- Opening Delimiter -

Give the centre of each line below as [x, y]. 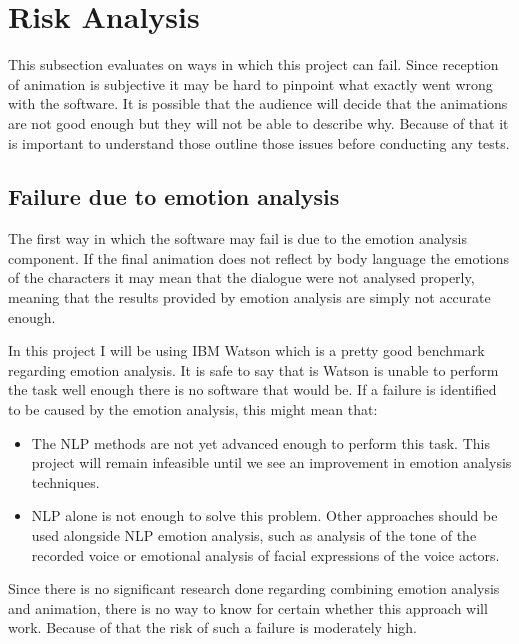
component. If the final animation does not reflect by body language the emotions [259, 257]
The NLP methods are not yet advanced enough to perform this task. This [260, 442]
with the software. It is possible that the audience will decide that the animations [258, 103]
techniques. [65, 481]
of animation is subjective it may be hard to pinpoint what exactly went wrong [250, 83]
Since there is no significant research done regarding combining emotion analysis [254, 588]
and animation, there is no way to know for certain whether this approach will [248, 607]
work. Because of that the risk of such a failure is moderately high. [212, 627]
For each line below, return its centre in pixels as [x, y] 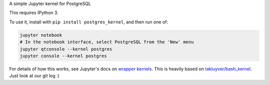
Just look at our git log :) [34, 76]
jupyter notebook [41, 35]
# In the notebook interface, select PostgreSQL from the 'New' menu [107, 42]
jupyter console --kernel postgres [63, 56]
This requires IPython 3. [34, 13]
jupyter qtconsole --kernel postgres [66, 49]
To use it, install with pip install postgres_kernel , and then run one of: [89, 22]
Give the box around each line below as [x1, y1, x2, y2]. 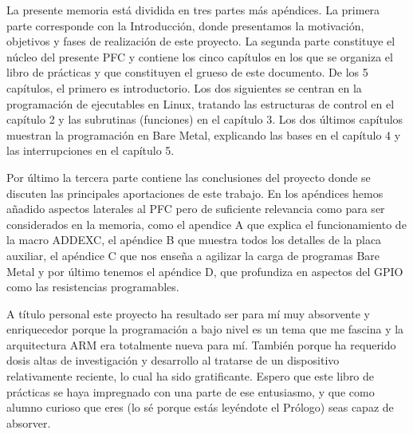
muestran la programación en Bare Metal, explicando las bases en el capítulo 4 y [6, 126, 401, 143]
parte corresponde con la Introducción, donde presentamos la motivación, [6, 17, 364, 34]
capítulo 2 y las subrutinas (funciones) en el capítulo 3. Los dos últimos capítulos [6, 111, 403, 128]
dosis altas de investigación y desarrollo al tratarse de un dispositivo [6, 352, 340, 369]
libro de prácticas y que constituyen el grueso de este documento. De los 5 [6, 64, 368, 81]
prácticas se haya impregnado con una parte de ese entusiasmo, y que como [6, 383, 375, 400]
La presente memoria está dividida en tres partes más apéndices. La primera [6, 2, 380, 18]
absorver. [6, 414, 51, 431]
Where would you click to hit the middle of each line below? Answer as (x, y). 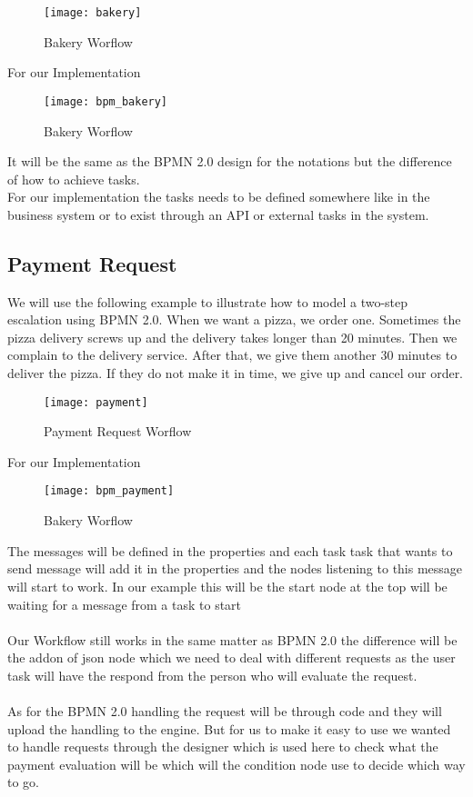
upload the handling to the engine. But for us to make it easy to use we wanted (229, 728)
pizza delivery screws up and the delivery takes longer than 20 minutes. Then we (232, 337)
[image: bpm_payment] (109, 491)
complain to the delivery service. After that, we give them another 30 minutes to (232, 355)
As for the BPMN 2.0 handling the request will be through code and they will (225, 711)
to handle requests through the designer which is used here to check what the (223, 747)
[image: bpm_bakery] (106, 101)
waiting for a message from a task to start (125, 604)
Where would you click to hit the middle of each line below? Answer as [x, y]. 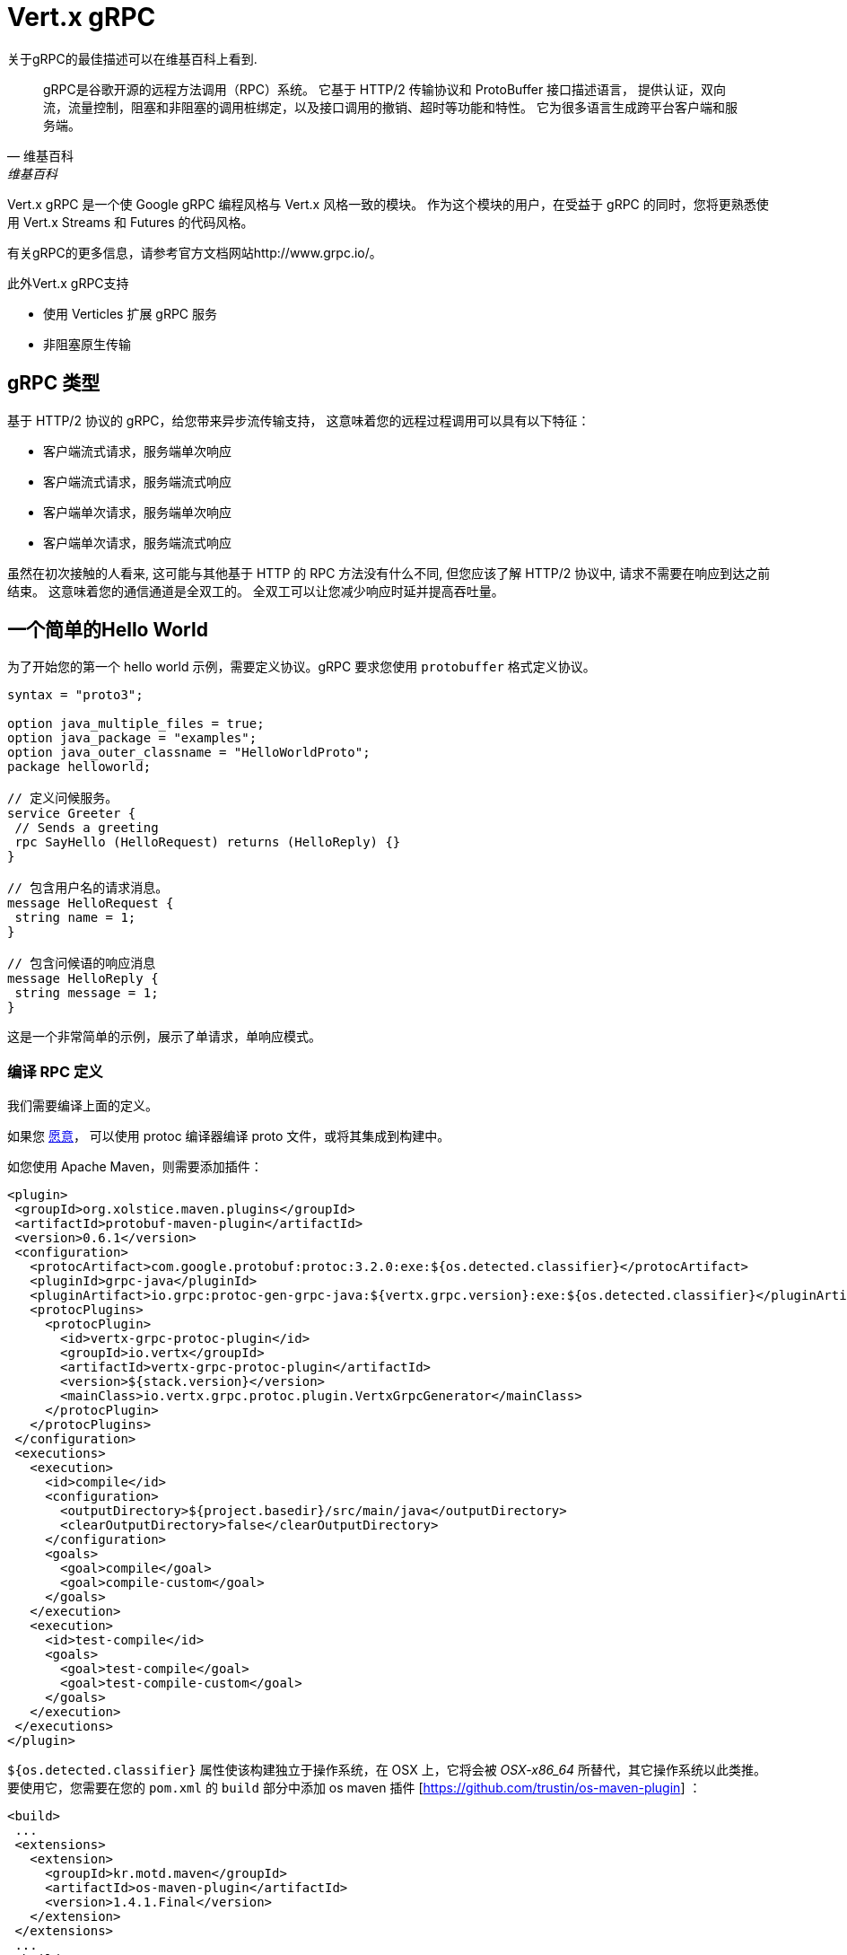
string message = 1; [87, 993]
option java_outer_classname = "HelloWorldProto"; [189, 753]
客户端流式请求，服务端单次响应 [137, 451]
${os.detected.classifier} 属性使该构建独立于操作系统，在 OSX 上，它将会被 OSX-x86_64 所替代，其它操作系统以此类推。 [387, 1770]
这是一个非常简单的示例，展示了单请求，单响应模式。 [164, 1037]
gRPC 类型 [54, 383]
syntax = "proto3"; [75, 695]
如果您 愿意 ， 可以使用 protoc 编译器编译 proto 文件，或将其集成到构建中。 [229, 1136]
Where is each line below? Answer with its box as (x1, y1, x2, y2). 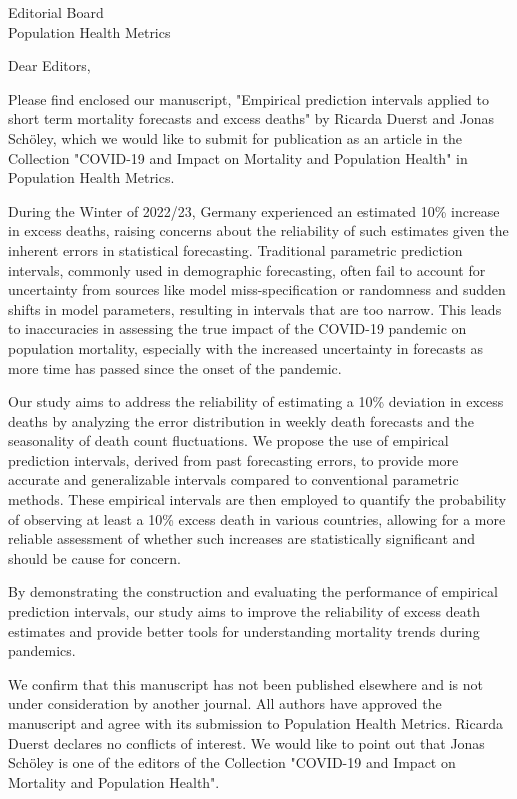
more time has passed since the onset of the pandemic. (8, 357, 342, 378)
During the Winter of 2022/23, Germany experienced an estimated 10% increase (8, 200, 500, 221)
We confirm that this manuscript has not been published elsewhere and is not (8, 673, 484, 694)
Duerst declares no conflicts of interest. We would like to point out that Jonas (8, 732, 485, 753)
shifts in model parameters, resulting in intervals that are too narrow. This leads (8, 298, 502, 319)
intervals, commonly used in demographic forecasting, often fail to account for (8, 259, 486, 280)
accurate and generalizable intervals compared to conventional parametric (8, 469, 459, 490)
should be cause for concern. (8, 547, 181, 568)
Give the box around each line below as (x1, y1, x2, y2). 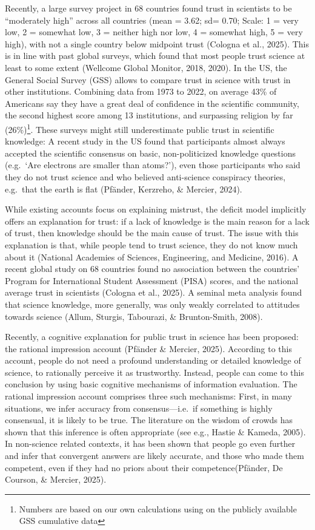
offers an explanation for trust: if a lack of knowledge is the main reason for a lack (5, 214, 310, 227)
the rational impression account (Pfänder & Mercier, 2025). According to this (5, 342, 292, 355)
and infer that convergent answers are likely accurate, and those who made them (5, 449, 304, 462)
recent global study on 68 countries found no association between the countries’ (5, 262, 300, 275)
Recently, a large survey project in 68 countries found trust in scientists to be (5, 2, 292, 14)
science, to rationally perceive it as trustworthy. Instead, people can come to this (5, 365, 305, 378)
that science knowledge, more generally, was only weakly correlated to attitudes (5, 297, 300, 310)
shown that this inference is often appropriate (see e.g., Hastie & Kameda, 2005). (5, 425, 306, 438)
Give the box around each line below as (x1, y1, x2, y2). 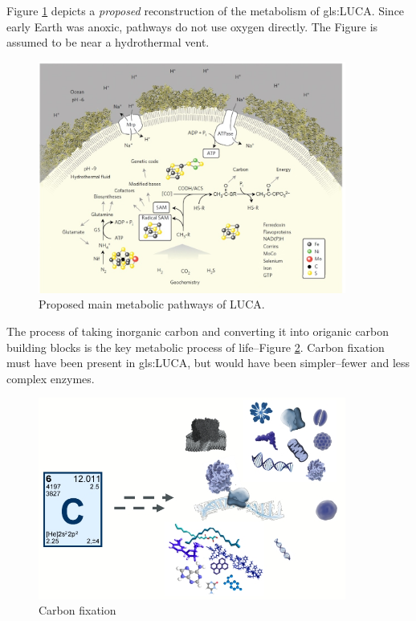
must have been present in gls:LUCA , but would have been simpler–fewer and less (6, 354, 410, 371)
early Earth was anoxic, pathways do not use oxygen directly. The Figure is (6, 18, 378, 35)
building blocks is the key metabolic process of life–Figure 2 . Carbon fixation (6, 338, 385, 355)
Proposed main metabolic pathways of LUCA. (39, 296, 265, 313)
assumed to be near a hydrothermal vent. (6, 34, 210, 51)
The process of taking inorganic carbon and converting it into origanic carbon (6, 323, 389, 340)
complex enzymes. (6, 370, 95, 386)
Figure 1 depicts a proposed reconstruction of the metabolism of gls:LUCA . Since (6, 2, 405, 18)
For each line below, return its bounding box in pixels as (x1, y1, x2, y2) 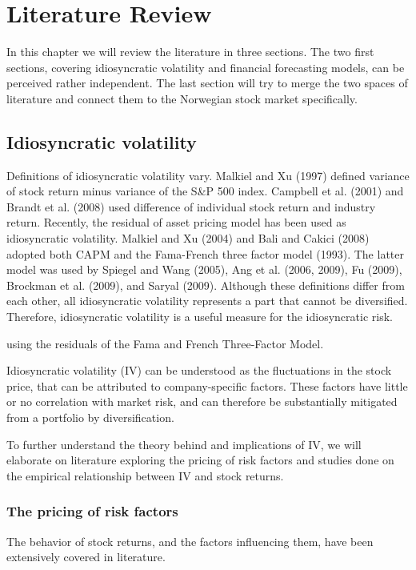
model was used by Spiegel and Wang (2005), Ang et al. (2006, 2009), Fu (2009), (6, 261, 402, 278)
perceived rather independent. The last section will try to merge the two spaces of (6, 74, 408, 91)
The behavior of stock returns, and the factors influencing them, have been (6, 532, 374, 549)
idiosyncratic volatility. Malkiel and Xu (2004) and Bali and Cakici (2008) (6, 230, 370, 247)
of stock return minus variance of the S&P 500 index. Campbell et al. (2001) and (6, 183, 404, 199)
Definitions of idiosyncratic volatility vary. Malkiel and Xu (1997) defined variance (6, 167, 410, 183)
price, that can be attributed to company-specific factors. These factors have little (6, 377, 408, 394)
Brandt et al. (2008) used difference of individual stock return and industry (6, 198, 376, 215)
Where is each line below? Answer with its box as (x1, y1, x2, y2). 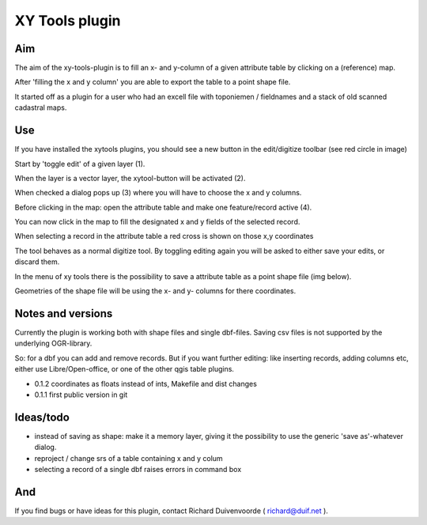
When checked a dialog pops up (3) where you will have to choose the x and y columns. (14, 188, 302, 198)
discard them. (14, 257, 60, 266)
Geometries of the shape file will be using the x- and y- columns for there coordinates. (14, 286, 297, 296)
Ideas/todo (14, 410, 70, 424)
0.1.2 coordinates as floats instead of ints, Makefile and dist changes (34, 379, 257, 388)
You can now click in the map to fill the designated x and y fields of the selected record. (14, 217, 300, 227)
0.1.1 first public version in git (34, 390, 128, 399)
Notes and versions (14, 307, 113, 320)

- Closing Delimiter -

* [Task goal]
Leaving aside the images, write out every entry above exactly.

* [Response]
Give the centre of each line below as [x, y]. 
component. If the final animation does not reflect by body language the emotions [259, 257]
The NLP methods are not yet advanced enough to perform this task. This [260, 442]
with the software. It is possible that the audience will decide that the animations [258, 103]
techniques. [65, 481]
of animation is subjective it may be hard to pinpoint what exactly went wrong [250, 83]
Since there is no significant research done regarding combining emotion analysis [254, 588]
and animation, there is no way to know for certain whether this approach will [248, 607]
work. Because of that the risk of such a failure is moderately high. [212, 627]
For each line below, return its centre in pixels as [x, y] 
Just look at our git log :) [34, 76]
jupyter notebook [41, 35]
# In the notebook interface, select PostgreSQL from the 'New' menu [107, 42]
jupyter console --kernel postgres [63, 56]
This requires IPython 3. [34, 13]
jupyter qtconsole --kernel postgres [66, 49]
To use it, install with pip install postgres_kernel , and then run one of: [89, 22]
Give the box around each line below as [x1, y1, x2, y2]. 
muestran la programación en Bare Metal, explicando las bases en el capítulo 4 y [6, 126, 401, 143]
parte corresponde con la Introducción, donde presentamos la motivación, [6, 17, 364, 34]
capítulo 2 y las subrutinas (funciones) en el capítulo 3. Los dos últimos capítulos [6, 111, 403, 128]
dosis altas de investigación y desarrollo al tratarse de un dispositivo [6, 352, 340, 369]
libro de prácticas y que constituyen el grueso de este documento. De los 5 [6, 64, 368, 81]
prácticas se haya impregnado con una parte de ese entusiasmo, y que como [6, 383, 375, 400]
La presente memoria está dividida en tres partes más apéndices. La primera [6, 2, 380, 18]
absorver. [6, 414, 51, 431]
Where would you click to hit the middle of each line below? Answer as (x, y). 
upload the handling to the engine. But for us to make it easy to use we wanted (229, 728)
pizza delivery screws up and the delivery takes longer than 20 minutes. Then we (232, 337)
[image: bpm_payment] (109, 491)
complain to the delivery service. After that, we give them another 30 minutes to (232, 355)
As for the BPMN 2.0 handling the request will be through code and they will (225, 711)
to handle requests through the designer which is used here to check what the (223, 747)
[image: bpm_bakery] (106, 101)
waiting for a message from a task to start (125, 604)
Where would you click to hit the middle of each line below? Answer as [x, y]. 
string message = 1; [87, 993]
option java_outer_classname = "HelloWorldProto"; [189, 753]
客户端流式请求，服务端单次响应 [137, 451]
${os.detected.classifier} 属性使该构建独立于操作系统，在 OSX 上，它将会被 OSX-x86_64 所替代，其它操作系统以此类推。 [387, 1770]
这是一个非常简单的示例，展示了单请求，单响应模式。 [164, 1037]
gRPC 类型 [54, 383]
syntax = "proto3"; [75, 695]
如果您 愿意 ， 可以使用 protoc 编译器编译 proto 文件，或将其集成到构建中。 [229, 1136]
Where is each line below? Answer with its box as (x1, y1, x2, y2). 
more time has passed since the onset of the pandemic. (8, 357, 342, 378)
During the Winter of 2022/23, Germany experienced an estimated 10% increase (8, 200, 500, 221)
We confirm that this manuscript has not been published elsewhere and is not (8, 673, 484, 694)
Duerst declares no conflicts of interest. We would like to point out that Jonas (8, 732, 485, 753)
shifts in model parameters, resulting in intervals that are too narrow. This leads (8, 298, 502, 319)
intervals, commonly used in demographic forecasting, often fail to account for (8, 259, 486, 280)
accurate and generalizable intervals compared to conventional parametric (8, 469, 459, 490)
should be cause for concern. (8, 547, 181, 568)
Give the box around each line below as (x1, y1, x2, y2). 
offers an explanation for trust: if a lack of knowledge is the main reason for a lack (5, 214, 310, 227)
the rational impression account (Pfänder & Mercier, 2025). According to this (5, 342, 292, 355)
and infer that convergent answers are likely accurate, and those who made them (5, 449, 304, 462)
recent global study on 68 countries found no association between the countries’ (5, 262, 300, 275)
Recently, a large survey project in 68 countries found trust in scientists to be (5, 2, 292, 14)
science, to rationally perceive it as trustworthy. Instead, people can come to this (5, 365, 305, 378)
that science knowledge, more generally, was only weakly correlated to attitudes (5, 297, 300, 310)
shown that this inference is often appropriate (see e.g., Hastie & Kameda, 2005). (5, 425, 306, 438)
Give the box around each line below as (x1, y1, x2, y2). 
must have been present in gls:LUCA , but would have been simpler–fewer and less (6, 354, 410, 371)
early Earth was anoxic, pathways do not use oxygen directly. The Figure is (6, 18, 378, 35)
building blocks is the key metabolic process of life–Figure 2 . Carbon fixation (6, 338, 385, 355)
Proposed main metabolic pathways of LUCA. (39, 296, 265, 313)
assumed to be near a hydrothermal vent. (6, 34, 210, 51)
The process of taking inorganic carbon and converting it into origanic carbon (6, 323, 389, 340)
complex enzymes. (6, 370, 95, 386)
Figure 1 depicts a proposed reconstruction of the metabolism of gls:LUCA . Since (6, 2, 405, 18)
For each line below, return its bounding box in pixels as (x1, y1, x2, y2) 
model was used by Spiegel and Wang (2005), Ang et al. (2006, 2009), Fu (2009), (6, 261, 402, 278)
perceived rather independent. The last section will try to merge the two spaces of (6, 74, 408, 91)
The behavior of stock returns, and the factors influencing them, have been (6, 532, 374, 549)
idiosyncratic volatility. Malkiel and Xu (2004) and Bali and Cakici (2008) (6, 230, 370, 247)
of stock return minus variance of the S&P 500 index. Campbell et al. (2001) and (6, 183, 404, 199)
Definitions of idiosyncratic volatility vary. Malkiel and Xu (1997) defined variance (6, 167, 410, 183)
price, that can be attributed to company-specific factors. These factors have little (6, 377, 408, 394)
Brandt et al. (2008) used difference of individual stock return and industry (6, 198, 376, 215)
Where is each line below? Answer with its box as (x1, y1, x2, y2). 
When checked a dialog pops up (3) where you will have to choose the x and y columns. (14, 188, 302, 198)
discard them. (14, 257, 60, 266)
Geometries of the shape file will be using the x- and y- columns for there coordinates. (14, 286, 297, 296)
Ideas/todo (14, 410, 70, 424)
0.1.2 coordinates as floats instead of ints, Makefile and dist changes (34, 379, 257, 388)
You can now click in the map to fill the designated x and y fields of the selected record. (14, 217, 300, 227)
0.1.1 first public version in git (34, 390, 128, 399)
Notes and versions (14, 307, 113, 320)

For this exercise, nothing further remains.